▶ PROVIDED ENTRIES:

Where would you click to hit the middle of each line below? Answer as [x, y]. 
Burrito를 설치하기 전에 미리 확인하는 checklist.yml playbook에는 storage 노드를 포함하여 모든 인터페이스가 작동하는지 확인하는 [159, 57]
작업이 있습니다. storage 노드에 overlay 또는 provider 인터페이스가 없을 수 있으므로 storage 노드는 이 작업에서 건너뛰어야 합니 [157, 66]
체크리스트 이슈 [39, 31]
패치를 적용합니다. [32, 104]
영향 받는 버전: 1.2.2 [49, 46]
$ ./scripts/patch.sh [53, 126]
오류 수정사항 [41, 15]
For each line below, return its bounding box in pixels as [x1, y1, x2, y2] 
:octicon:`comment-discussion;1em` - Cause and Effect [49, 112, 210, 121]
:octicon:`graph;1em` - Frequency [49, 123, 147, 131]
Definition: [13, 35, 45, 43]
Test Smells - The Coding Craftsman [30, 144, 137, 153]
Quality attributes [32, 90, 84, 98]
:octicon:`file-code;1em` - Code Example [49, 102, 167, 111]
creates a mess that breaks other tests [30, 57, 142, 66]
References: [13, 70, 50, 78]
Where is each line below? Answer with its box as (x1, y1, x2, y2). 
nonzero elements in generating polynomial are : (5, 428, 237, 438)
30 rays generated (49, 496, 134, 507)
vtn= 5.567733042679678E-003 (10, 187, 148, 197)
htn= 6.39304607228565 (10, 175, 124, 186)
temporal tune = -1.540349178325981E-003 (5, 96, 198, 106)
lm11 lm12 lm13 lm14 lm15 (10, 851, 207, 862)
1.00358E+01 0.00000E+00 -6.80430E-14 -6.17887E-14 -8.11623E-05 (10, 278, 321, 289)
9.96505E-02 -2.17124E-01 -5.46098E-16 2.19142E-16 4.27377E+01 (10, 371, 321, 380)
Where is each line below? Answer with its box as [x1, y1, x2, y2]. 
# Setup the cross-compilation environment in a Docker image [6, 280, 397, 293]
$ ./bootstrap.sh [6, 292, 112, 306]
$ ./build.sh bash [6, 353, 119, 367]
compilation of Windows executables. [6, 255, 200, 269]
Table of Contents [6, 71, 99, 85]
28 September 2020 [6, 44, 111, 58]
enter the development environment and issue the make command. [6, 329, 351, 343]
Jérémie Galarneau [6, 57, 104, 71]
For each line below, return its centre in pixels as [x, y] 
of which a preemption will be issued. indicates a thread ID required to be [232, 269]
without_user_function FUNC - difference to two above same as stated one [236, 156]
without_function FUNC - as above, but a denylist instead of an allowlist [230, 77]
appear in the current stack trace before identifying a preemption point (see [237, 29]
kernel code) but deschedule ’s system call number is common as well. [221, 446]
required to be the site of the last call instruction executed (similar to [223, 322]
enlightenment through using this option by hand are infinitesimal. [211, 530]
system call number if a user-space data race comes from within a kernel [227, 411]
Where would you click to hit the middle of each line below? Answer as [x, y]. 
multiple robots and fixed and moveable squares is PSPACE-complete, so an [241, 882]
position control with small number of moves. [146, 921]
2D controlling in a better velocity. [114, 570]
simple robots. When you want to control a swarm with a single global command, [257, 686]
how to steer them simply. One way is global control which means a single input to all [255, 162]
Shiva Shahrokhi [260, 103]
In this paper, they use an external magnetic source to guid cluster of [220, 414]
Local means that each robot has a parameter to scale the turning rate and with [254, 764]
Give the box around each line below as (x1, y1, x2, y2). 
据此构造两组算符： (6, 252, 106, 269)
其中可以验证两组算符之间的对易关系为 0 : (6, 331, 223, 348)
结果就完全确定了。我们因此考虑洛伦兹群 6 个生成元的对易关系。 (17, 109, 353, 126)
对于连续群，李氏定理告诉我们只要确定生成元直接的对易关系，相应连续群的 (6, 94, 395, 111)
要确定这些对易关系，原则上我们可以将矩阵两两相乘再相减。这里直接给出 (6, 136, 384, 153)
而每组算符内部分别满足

▶ TASK OBJECTIVE: When a line above contains the string "return", copy that line.

▶ RESULT BELOW:
For each line below, return its bounding box in pixels as [x1, y1, x2, y2] 
For each line below, return its centre in pixels as [x, y] 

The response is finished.